Aside from your bad math above, the reporter heard million when I said billion. More than 3 billion rows per day. That math is easy enough to come by if you do any math on the rest of the numbers: 400M (Tweets per day) * 4 (replication) = 1.6B rows per day to store the Tweets, plus the same amount for an entry in a timeline. So that's 3.2B right there. And there are a lot of other types of indexes.
Assume they normalized the timestamp, and only stored something on the level of "these people tweeted/retweeted this message sometime during this 60 second interval."
The only way to avoid adding a new row per account that tweeted/retweeted would be to store the list of account in a single row, and keep updating it on every re-tweet.
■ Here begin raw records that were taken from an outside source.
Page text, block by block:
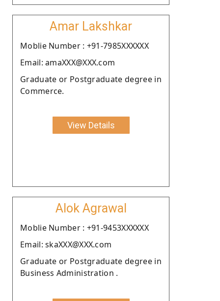
Amar Lakshkar
Moblie Number : +91-7985XXXXXX
Email: amaXXX@XXX.com
Graduate or Postgraduate degree in
Commerce.
View Details
Alok Agrawal
Moblie Number : +91-9453XXXXXX
Email: skaXXX@XXX.com
Graduate or Postgraduate degree in
Business Administration .
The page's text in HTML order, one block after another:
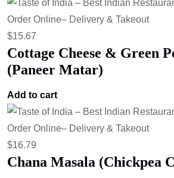
$15.67
Cottage Cheese & Green
(Paneer Matar)
Add to cart
$16.79
Chana Masala (Chickpea
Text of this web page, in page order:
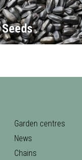
Seeds
Garden centres
News
Chains
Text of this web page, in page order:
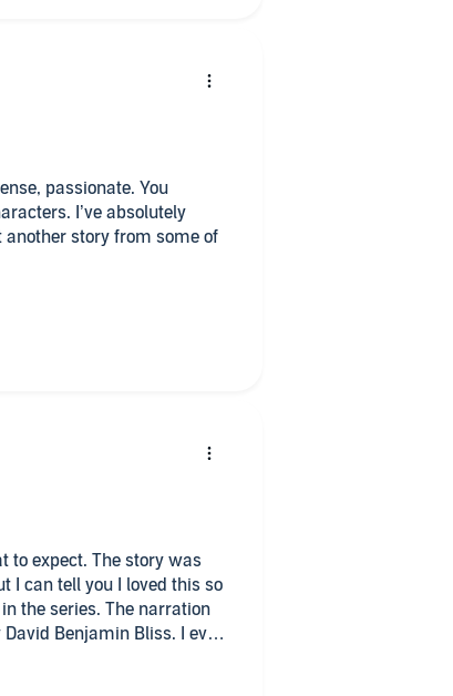
absolutely
another story from some of
to expect. The story was
I can tell you I loved this so
the series. The narration
Benjamin Bliss. I even
recommend this series
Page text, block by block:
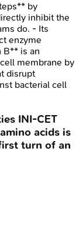
by
inhibit the
do. - Its
enzyme
B** is an
membrane by
disrupt
bacterial cell
INI-CET
acids is
turn of an
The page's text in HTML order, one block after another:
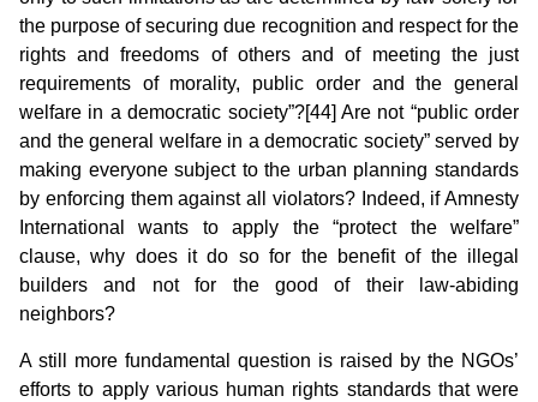
the purpose of securing due recognition and respect for the
rights and freedoms of others and of meeting the just
requirements of morality, public order and the general
welfare in a democratic society”?[44] Are not “public order
and the general welfare in a democratic society” served by
making everyone subject to the urban planning standards
by enforcing them against all violators? Indeed, if Amnesty
International wants to apply the “protect the welfare”
clause, why does it do so for the benefit of the illegal
builders and not for the good of their law-abiding
neighbors?
A still more fundamental question is raised by the NGOs’
efforts to apply various human rights standards that were

This seems like it would be a less than optimal solution.
it certainly seems like you would need to aggregate keys somewhere (if it's not the typo i assumed). that might just be possible in postgres these days (update: a quick google suggests it's in development for 9.3), but i am pretty sure not in mysql. on the other hand, for all i know, at this scale, they may be treating mysql as some kind of distributed hashtable and doing a lot more work in higher layers...
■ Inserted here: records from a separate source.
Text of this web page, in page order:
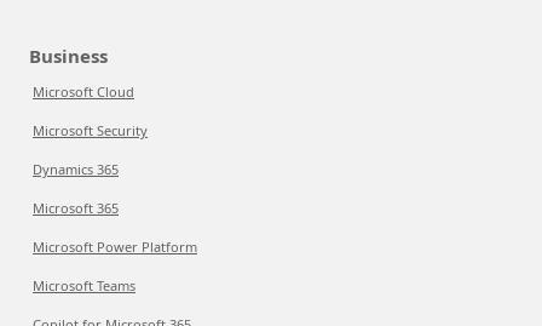
Business
Microsoft Cloud
Microsoft Security
Dynamics 365
Microsoft 365
Microsoft Power Platform
Microsoft Teams
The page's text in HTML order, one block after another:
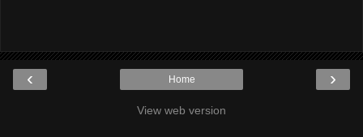
‹ ›
Home
View web version
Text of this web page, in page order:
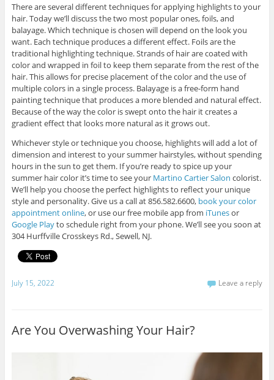
There are several different techniques for applying highlights to your
hair. Today we’ll discuss the two most popular ones, foils, and
balayage. Which technique is chosen will depend on the look you
want. Each technique produces a different effect. Foils are the
traditional highlighting technique. Strands of hair are coated with
color and wrapped in foil to keep them separate from the rest of the
hair. This allows for precise placement of the color and the use of
multiple colors in a single process. Balayage is a free-form hand
painting technique that produces a more blended and natural effect.
Because of the way the color is swept onto the hair it creates a
gradient effect that looks more natural as it grows out.
Whichever style or technique you choose, highlights will add a lot of
dimension and interest to your summer hairstyles, without spending
hours in the sun to get them. If you’re ready to spice up your
summer hair color it’s time to see your Martino Cartier Salon colorist.
We’ll help you choose the perfect highlights to reflect your unique
style and personality. Give us a call at 856.582.6600, book your color
appointment online, or use our free mobile app from iTunesor
Google Playto schedule right from your phone. We’ll see you soon at
304 Hurffville Crosskeys Rd., Sewell, NJ.
July 15, 2022 Leave a reply
Are You Overwashing Your Hair?
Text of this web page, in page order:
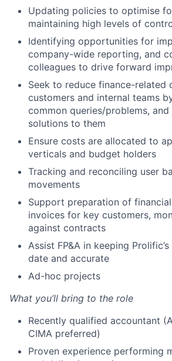
Updating policies to optimise
maintaining high levels of
Identifying opportunities for
company-wide reporting, and
colleagues to drive forward
Seek to reduce finance-related
customers and internal teams
common queries/problems,
solutions to them
Ensure costs are allocated to
verticals and budget holders
Tracking and reconciling user
movements
Support preparation of
invoices for key customers,
against contracts
Assist FP&A in keeping
date and accurate
Ad-hoc projects
What you’ll bring to the role
Recently qualified accountant
CIMA preferred)
Proven experience performing
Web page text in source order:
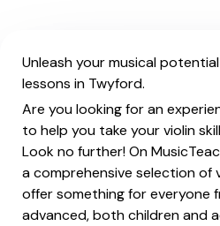
Unleash your musical
lessons in Twyford.
Are you looking for an
to help you take your violin
Look no further! On
a comprehensive selection of
offer something for everyone
advanced, both children and
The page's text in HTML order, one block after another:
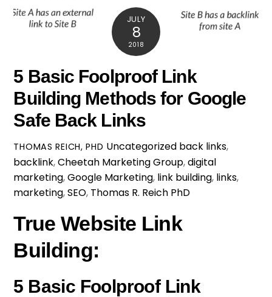
JULY
8
2018
5 Basic Foolproof Link
Building Methods for Google
Safe Back Links
THOMAS REICH, PHD Uncategorized back links,
backlink,Cheetah Marketing Group,digital
marketing,Google Marketing, link building, links,
marketing,SEO, Thomas R. Reich PhD
True Website Link
Building:
5 Basic Foolproof Link
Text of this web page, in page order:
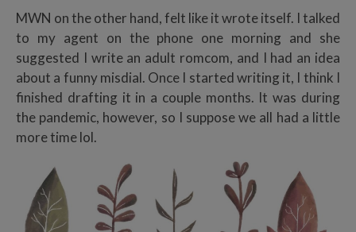
MWN on the other hand, felt like it wrote itself. I talked
to my agent on the phone one morning and she
suggested I write an adult romcom, and I had an idea
about a funny misdial. Once I started writing it, I think I
finished drafting it in a couple months. It was during
the pandemic, however, so I suppose we all had a little
more time lol.
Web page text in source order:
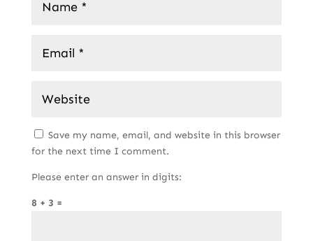
Save my name, email, and website in this browser
for the next time I comment.
Please enter an answer in digits:
8 + 3 =
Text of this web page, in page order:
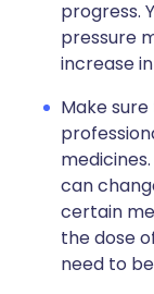
progress.
pressure
increase
Make
can
certain
the dose
need to
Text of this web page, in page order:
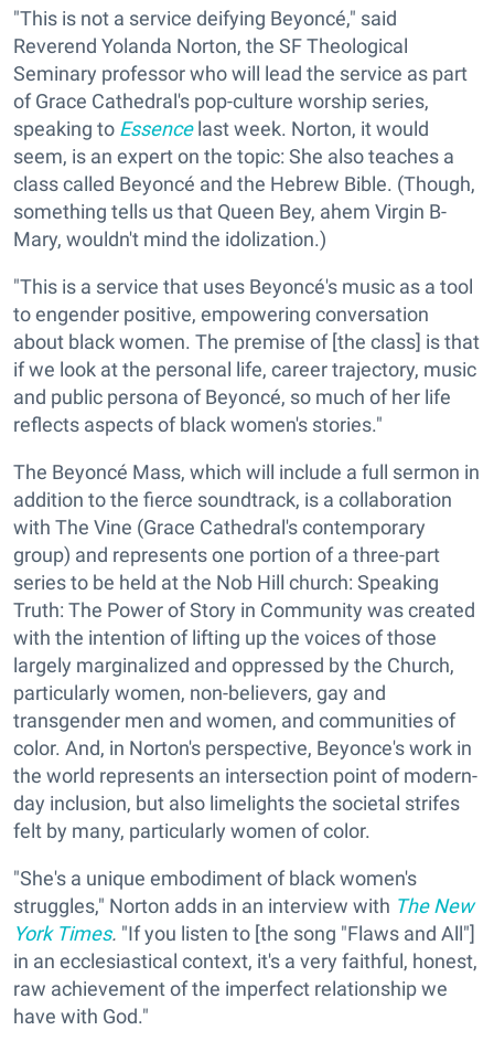
"This is not a service deifying Beyoncé," said
Reverend Yolanda Norton, the SF Theological
Seminary professor who will lead the service as part
of Grace Cathedral's pop-culture worship series,
speaking to Essencelast week. Norton, it would
seem, is an expert on the topic: She also teaches a
class called Beyoncé and the Hebrew Bible. (Though,
something tells us that Queen Bey, ahem Virgin B-
Mary, wouldn't mind the idolization.)
"This is a service that uses Beyoncé's music as a tool
to engender positive, empowering conversation
about black women. The premise of [the class] is that
if we look at the personal life, career trajectory, music
and public persona of Beyoncé, so much of her life
reflects aspects of black women's stories."
The Beyoncé Mass, which will include a full sermon in
addition to the fierce soundtrack, is a collaboration
with The Vine (Grace Cathedral's contemporary
group) and represents one portion of a three-part
series to be held at the Nob Hill church: Speaking
Truth: The Power of Story in Community was created
with the intention of lifting up the voices of those
largely marginalized and oppressed by the Church,
particularly women, non-believers, gay and
transgender men and women, and communities of
color. And, in Norton's perspective, Beyonce's work in
the world represents an intersection point of modern-
day inclusion, but also limelights the societal strifes
felt by many, particularly women of color.
"She's a unique embodiment of black women's
struggles," Norton adds in an interview with The New
York Times. "If you listen to [the song "Flaws and All"]
in an ecclesiastical context, it's a very faithful, honest,
raw achievement of the imperfect relationship we
have with God."
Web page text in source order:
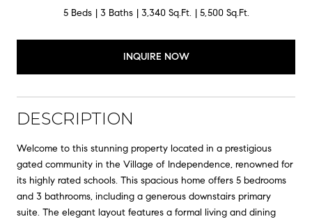
5 Beds 3 Baths 3,340 Sq.Ft. 5,500 Sq.Ft.
INQUIRE NOW
DESCRIPTION
Welcome to this stunning property located in a prestigious
gated community in the Village of Independence, renowned for
its highly rated schools. This spacious home offers 5 bedrooms
and 3 bathrooms, including a generous downstairs primary
suite. The elegant layout features a formal living and dining

[update: I completely screwed up the maths; looks like this is not rows per tweet, but support data.]
Financial transactions tend to create a lot of data for the logging and recoverability they require, and the logging isn't terribly interesting.
The trick is realizing that things can and do fail in any way for any reason, and being able to automatically recover from any point in that process. Our (WePay's) system currently requires, at an absolute minimum, seven inserts across six tables, though more commonly 9-10 rows across seven, plus updates on several others, and significantly more if we can't authorize the payment on the first attempt (e.g., mistyped ZIP code on your billing address). Only one of those tables is for logging (account_history, which is functionally identical to a check ledger).
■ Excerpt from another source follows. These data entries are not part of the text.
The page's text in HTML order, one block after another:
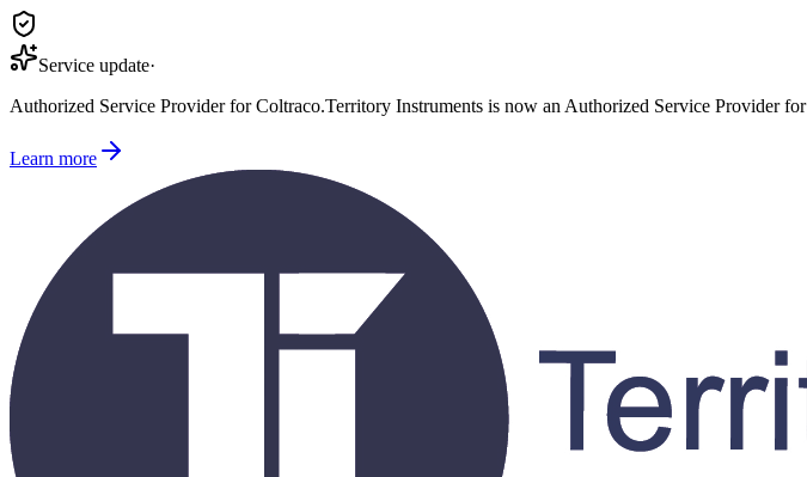
Service update·
Authorized Service Provider for Coltraco.Territory Instruments is now an Authorized Service Provider for
Learn more
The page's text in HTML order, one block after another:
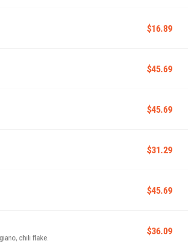
$16.89
$45.69
$45.69
$31.29
$45.69
chili flake.
$36.09
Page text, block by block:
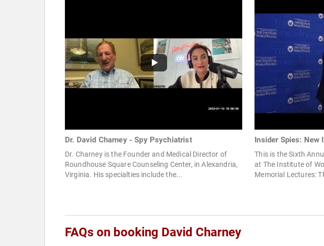
Dr. David Charney - Spy Psychiatrist
Dr. Charney is the Founder and Medical Director of
Roundhouse Square Counseling Center, in Alexandria,
Virginia. His specialties include the...
Insider Spies: New
This is the Sixth
at The Institute of
Memorial Lectures:
FAQs on booking David Charney
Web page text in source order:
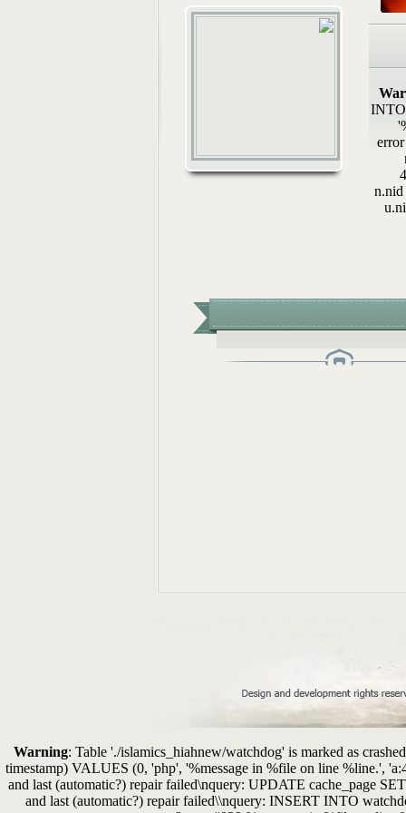
رواء (2): أوَلا يرون...
هيئة الشام الإسلامية
الجوائز في المسابقات...
العلمي ـ هيئة الشام...
تثبت الوفاةُ بشهادةِ رجلٍ...
العلمي ـ هيئة الشام...
INTO
Warning: Table './islamics_hiahnew/watchdog' is marked as
timestamp) VALUES (0, 'php', '%message in %file on line %line.',
and last (automatic?) repair failed\nquery: UPDATE cache_page
and last (automatic?) repair failed\\nquery: INSERT INTO

I've completely ignored both the logging of state changes (largely redundant at this point, it was more for early debugging a couple years ago, but still sometimes useful for figuring out why something stalled) and recording of fraud-detection data which can easily be a hundred rows, albeit very small ones (80 bytes or so). It's also interesting to look at what updates need to be performed in a transaction and which ones don't, although that's of course irrelevant to the actual amount of data produced.
That doesn't account for the product side of payments at all - recording contents of shopping carts, donations, ticket purchases, etc. That's at best one stateless row, but use your imagination about the data layout for various money-collecting tools.
Archival is interesting and something I'm sure we'll look at more in the future, but right now it would tend to create more problems than it solves -- we have automated data integrity checks running multiple times per day to ensure nothing is out of line, and kicking data out to an archive somewhere would complicate that significantly. We also of course don't have nearly as much data as PayPal being significantly newer, so it's less of a problem.
conflicts/row locks being one of the more common, but that's easy to deal with. It's when an external call to a processor dies halfway through that things get tricky.